Nicholas Thompson: The Hawk And The Dove
The kind of Cold War obsessive who can’t get enough details about SALT II is likely to wind up addicted to Nicholas Thompson’s dual biography The Hawk And The Dove: Paul Nitze, George Kennan, And The History Of The Cold War. But the book is a neat trick in general, viewing recent history through the lens of two men who arguably did as much to shape it as the big-name executive newsmakers. As the 20th century’s longest-lasting ideological battle recedes steadily into collective memory, and conservatives unleash accusations of “socialism” at the slightest opportunity, now’s as relevant a time as any to revisit long-fought battles.

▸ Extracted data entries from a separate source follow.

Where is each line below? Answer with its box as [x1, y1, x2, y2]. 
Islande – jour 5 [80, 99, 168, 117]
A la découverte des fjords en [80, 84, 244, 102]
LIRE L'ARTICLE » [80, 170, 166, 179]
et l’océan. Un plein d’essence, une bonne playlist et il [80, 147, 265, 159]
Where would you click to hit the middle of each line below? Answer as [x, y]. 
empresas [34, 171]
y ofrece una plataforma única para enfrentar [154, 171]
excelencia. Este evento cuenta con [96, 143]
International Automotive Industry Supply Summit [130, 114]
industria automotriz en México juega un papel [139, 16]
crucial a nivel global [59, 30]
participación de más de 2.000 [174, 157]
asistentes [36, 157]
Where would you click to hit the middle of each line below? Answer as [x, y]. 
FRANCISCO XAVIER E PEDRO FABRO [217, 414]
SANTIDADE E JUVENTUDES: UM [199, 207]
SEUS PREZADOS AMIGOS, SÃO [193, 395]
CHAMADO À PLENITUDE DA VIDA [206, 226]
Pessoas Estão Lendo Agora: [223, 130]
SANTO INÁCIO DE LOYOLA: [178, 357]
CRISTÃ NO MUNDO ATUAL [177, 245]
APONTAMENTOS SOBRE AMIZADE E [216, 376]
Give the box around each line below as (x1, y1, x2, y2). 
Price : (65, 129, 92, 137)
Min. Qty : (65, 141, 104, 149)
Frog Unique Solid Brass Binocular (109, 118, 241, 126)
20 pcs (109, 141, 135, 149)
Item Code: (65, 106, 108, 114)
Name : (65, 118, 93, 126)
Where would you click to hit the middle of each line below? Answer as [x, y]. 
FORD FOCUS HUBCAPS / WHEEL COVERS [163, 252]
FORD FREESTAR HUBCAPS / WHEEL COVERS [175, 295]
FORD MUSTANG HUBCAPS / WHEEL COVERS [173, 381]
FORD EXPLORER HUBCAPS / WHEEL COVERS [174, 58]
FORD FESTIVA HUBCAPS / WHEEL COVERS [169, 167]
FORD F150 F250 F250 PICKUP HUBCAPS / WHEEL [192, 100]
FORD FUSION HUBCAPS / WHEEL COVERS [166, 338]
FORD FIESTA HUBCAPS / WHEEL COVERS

George Kennan was the architect of “containment,” which he conceived as a way of economically and politically battling the Soviet Union without resorting to military action; it was a source of lasting grievance to him that it was misperceived and taken up as a belligerent call to arms. He’s the titular dove; Paul Nitze (Thompson’s grandfather) was the hawk, consistently convinced the Soviets were way ahead of us. By putting them together, Thompson develops a historical through-line for American history: Kennan as the outsider too impractical to work in government, whose theorizing nonetheless proved as influential as any policy; Nitze as the savvy administrative taskmaster pushing through on-the-ground negotiations for more than 40 years.
Thompson’s binary biography suffers from occasional oversimplification in reducing Nitze and Kennan to mirror images: He’s right to deem Kennan “a dove with hidden talons,” and Nitze as less than the Curtis LeMay-with-policy warmonger he’s been reduced to, yet he occasionally stops for tedious paragraphs juxtaposing the two, undermining his scrupulous research by building them up as caricatures. But The Hawk And The Dove wastes little to no time on the usual biographic niceties of background and family life. Anyone wishing to learn about the men’s wives or children will be sorely disappointed: This is all about the politics. Kennan’s angsty diaries are excerpted and analyzed; Nitze’s notes from the Cuban Missile Crisis are exhumed; inevitably, nasty new charges are brought against Henry Kissinger. But even without the tiny revelations and new details, Thompson tells a terrific story, looking at the ways administrative henchmen and academic theorists can redirect the course of national policy. Whether it’s Nitze sabotaging SALT II negotiations through a CIA leak or Kennan’s late-’70s domination of The New York Times as America’s official voice of nuclear reason, it’s at least as notable as the official “Tear down this wall” narrative oversimplification of how the war was won.